## Available data
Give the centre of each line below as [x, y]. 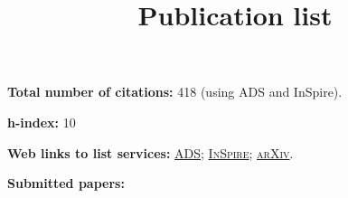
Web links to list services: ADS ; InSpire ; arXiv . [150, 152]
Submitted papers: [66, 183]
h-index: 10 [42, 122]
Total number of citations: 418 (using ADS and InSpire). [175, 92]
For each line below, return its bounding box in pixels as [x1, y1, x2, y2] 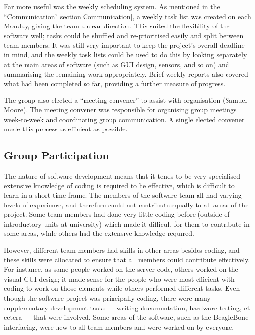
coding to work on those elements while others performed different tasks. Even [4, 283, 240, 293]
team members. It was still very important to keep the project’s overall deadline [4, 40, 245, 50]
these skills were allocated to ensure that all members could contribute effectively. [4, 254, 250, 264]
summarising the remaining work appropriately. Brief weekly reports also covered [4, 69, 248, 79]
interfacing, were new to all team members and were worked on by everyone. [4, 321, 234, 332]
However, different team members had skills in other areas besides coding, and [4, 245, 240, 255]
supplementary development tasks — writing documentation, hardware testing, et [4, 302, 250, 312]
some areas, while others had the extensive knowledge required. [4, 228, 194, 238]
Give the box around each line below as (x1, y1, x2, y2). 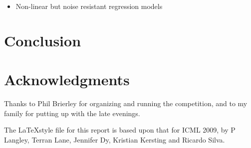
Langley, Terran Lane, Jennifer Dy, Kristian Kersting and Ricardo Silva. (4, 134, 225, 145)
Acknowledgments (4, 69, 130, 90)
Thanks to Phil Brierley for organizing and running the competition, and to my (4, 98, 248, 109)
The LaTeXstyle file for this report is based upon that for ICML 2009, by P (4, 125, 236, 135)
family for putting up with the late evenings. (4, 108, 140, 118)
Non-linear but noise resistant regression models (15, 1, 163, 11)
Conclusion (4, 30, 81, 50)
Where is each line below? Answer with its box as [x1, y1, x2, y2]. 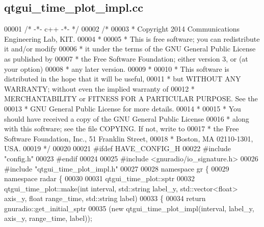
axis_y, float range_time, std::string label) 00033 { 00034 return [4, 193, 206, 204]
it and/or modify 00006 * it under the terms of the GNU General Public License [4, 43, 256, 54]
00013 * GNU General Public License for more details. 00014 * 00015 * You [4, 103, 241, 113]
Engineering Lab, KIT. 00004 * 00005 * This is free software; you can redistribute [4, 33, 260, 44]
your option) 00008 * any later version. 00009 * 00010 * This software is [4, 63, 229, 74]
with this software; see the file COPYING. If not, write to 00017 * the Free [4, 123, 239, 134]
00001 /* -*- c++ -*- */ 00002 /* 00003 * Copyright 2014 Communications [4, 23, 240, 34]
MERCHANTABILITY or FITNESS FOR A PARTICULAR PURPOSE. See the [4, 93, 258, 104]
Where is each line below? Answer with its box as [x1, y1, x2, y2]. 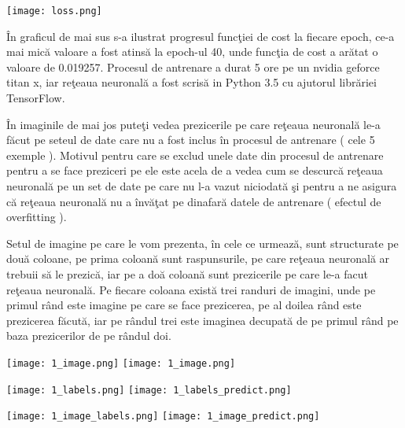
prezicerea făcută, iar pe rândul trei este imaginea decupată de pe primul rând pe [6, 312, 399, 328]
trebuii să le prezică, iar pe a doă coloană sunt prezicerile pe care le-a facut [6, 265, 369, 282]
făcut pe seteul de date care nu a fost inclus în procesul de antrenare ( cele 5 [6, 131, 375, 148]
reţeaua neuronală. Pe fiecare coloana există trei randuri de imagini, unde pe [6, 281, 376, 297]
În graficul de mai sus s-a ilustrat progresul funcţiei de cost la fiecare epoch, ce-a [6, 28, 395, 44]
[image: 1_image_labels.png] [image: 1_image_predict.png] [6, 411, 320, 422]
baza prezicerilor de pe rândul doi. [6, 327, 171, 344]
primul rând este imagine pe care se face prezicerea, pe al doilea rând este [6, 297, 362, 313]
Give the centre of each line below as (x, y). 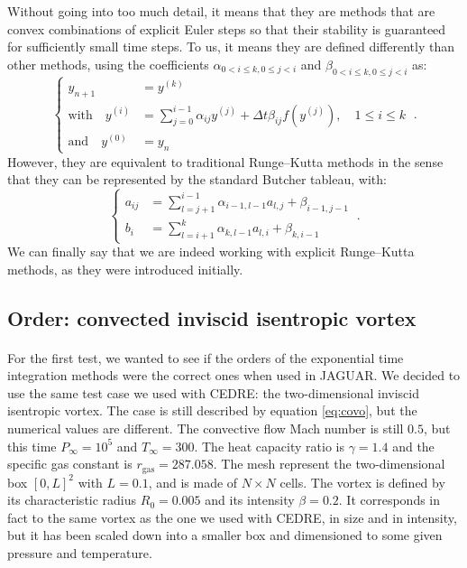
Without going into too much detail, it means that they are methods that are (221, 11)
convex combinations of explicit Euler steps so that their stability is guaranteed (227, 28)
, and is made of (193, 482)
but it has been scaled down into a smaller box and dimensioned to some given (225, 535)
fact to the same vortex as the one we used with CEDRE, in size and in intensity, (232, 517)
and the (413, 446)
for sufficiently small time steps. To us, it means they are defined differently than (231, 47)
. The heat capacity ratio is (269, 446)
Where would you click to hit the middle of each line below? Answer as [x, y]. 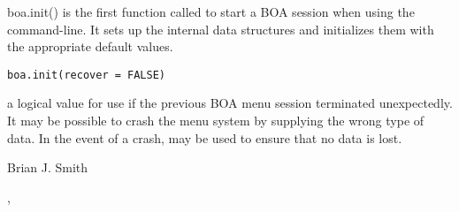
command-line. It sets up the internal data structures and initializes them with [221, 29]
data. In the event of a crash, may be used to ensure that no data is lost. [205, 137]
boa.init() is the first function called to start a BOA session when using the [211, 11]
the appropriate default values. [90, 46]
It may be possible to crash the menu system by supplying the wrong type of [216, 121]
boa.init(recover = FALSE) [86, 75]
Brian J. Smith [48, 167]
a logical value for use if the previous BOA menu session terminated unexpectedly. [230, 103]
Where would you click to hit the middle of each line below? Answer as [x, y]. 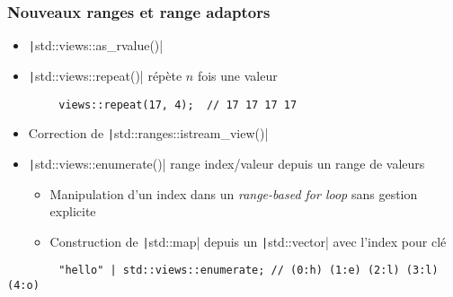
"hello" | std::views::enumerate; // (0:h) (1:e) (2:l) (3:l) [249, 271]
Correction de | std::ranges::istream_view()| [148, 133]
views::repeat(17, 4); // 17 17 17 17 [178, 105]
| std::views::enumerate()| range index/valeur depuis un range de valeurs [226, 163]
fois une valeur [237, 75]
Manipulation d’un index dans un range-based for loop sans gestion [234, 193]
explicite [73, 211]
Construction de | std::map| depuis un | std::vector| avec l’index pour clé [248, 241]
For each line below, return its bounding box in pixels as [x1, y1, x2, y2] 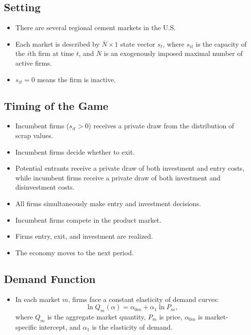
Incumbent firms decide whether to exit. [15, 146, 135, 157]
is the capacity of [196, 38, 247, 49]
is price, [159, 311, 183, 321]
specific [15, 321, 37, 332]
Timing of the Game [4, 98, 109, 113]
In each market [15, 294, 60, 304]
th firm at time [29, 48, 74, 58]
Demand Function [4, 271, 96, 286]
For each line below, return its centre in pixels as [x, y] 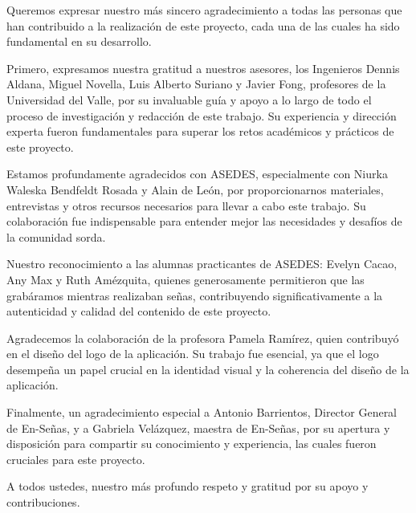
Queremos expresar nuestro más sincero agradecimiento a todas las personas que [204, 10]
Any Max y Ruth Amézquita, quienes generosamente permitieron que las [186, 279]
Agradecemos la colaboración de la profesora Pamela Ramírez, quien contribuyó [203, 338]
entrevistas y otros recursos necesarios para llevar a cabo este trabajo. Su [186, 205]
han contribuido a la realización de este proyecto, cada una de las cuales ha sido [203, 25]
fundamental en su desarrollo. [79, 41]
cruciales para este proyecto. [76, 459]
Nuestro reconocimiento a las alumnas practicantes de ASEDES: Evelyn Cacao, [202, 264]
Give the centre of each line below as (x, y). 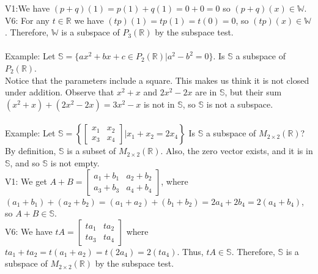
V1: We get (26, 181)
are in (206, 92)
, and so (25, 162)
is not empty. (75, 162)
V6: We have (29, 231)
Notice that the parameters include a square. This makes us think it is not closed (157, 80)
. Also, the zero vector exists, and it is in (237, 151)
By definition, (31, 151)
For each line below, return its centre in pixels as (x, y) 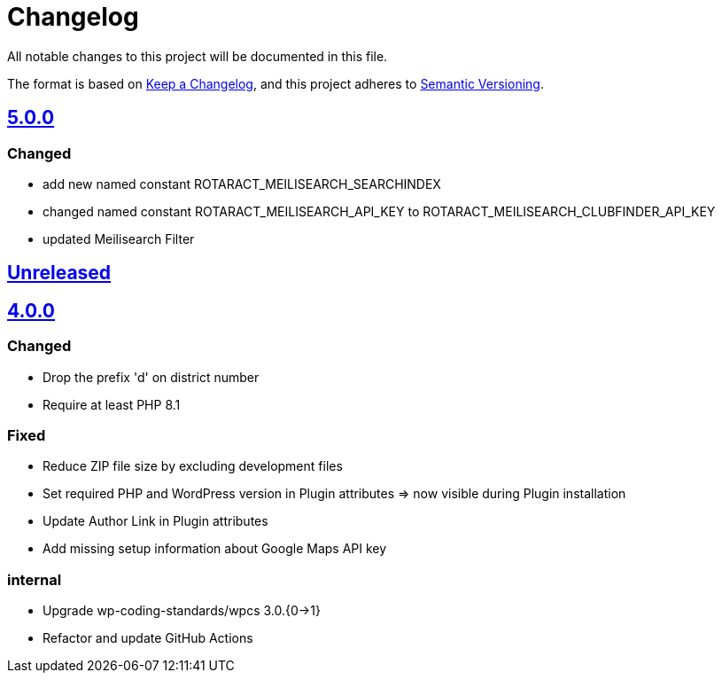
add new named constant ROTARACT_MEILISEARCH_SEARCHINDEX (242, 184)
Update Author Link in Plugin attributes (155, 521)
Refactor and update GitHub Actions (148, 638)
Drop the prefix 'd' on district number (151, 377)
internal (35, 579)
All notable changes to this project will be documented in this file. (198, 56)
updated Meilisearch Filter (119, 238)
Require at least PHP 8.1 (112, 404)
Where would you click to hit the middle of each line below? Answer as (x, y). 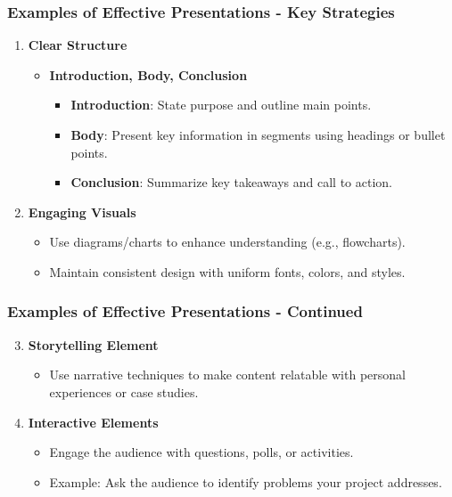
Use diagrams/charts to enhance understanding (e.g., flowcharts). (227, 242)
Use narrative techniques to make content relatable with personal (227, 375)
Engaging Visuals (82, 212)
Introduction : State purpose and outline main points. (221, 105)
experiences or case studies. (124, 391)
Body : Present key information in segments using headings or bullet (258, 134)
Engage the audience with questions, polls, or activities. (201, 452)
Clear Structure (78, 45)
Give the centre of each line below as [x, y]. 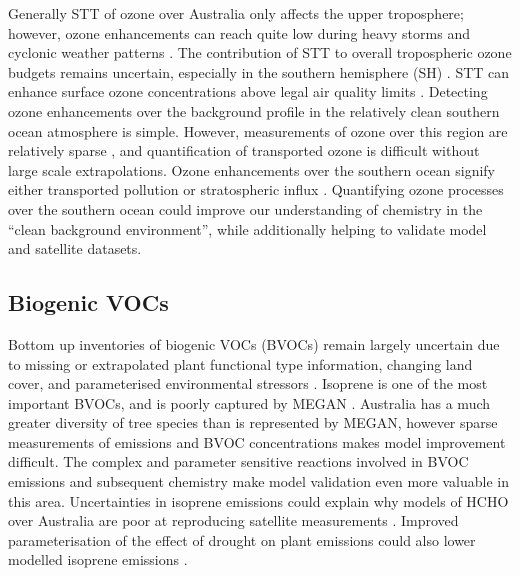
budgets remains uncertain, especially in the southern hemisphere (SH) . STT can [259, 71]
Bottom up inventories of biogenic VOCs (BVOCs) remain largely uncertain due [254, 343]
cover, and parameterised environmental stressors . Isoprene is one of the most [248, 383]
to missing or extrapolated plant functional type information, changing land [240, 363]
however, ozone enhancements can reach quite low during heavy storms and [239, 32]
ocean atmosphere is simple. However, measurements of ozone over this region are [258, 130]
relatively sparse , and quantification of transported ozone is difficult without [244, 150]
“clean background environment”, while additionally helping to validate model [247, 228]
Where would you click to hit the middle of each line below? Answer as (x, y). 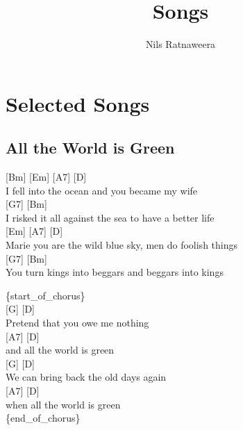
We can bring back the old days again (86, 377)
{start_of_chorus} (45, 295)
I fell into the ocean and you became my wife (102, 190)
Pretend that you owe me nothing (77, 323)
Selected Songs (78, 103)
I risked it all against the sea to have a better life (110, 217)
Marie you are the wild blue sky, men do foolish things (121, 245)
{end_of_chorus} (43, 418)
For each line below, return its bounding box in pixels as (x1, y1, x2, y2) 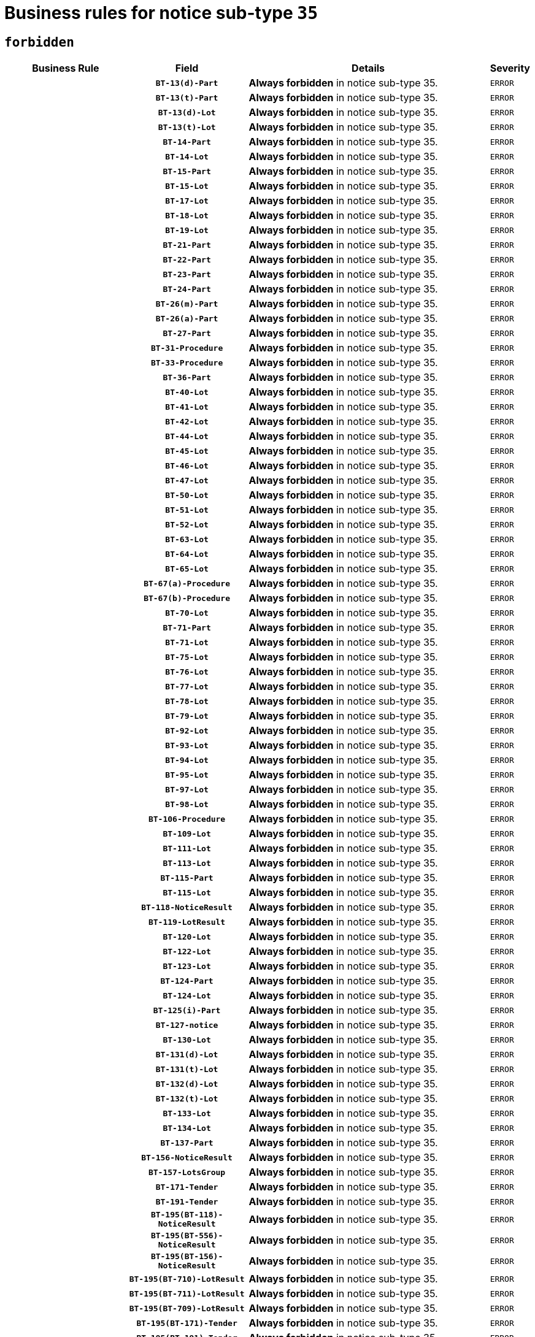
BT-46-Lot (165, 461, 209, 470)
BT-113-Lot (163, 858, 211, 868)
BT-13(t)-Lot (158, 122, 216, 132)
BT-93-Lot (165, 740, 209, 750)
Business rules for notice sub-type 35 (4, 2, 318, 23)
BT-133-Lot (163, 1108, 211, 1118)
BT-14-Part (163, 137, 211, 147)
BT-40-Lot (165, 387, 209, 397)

## Instructions for the task
Reproduce the listing above from the line that holds "Engaging Visuals (82, 212)" through the line that holds "Marie you are", both included, with the pictures left out.

## Solution
Engaging Visuals (82, 212)
Introduction : State purpose and outline main points. (221, 105)
experiences or case studies. (124, 391)
Body : Present key information in segments using headings or bullet (258, 134)
Engage the audience with questions, polls, or activities. (201, 452)
Clear Structure (78, 45)
Give the centre of each line below as [x, y]. 
budgets remains uncertain, especially in the southern hemisphere (SH) . STT can [259, 71]
Bottom up inventories of biogenic VOCs (BVOCs) remain largely uncertain due [254, 343]
cover, and parameterised environmental stressors . Isoprene is one of the most [248, 383]
to missing or extrapolated plant functional type information, changing land [240, 363]
however, ozone enhancements can reach quite low during heavy storms and [239, 32]
ocean atmosphere is simple. However, measurements of ozone over this region are [258, 130]
relatively sparse , and quantification of transported ozone is difficult without [244, 150]
“clean background environment”, while additionally helping to validate model [247, 228]
Where would you click to hit the middle of each line below? Answer as (x, y). 
We can bring back the old days again (86, 377)
{start_of_chorus} (45, 295)
I fell into the ocean and you became my wife (102, 190)
Pretend that you owe me nothing (77, 323)
Selected Songs (78, 103)
I risked it all against the sea to have a better life (110, 217)
Marie you are the wild blue sky, men do foolish things (121, 245)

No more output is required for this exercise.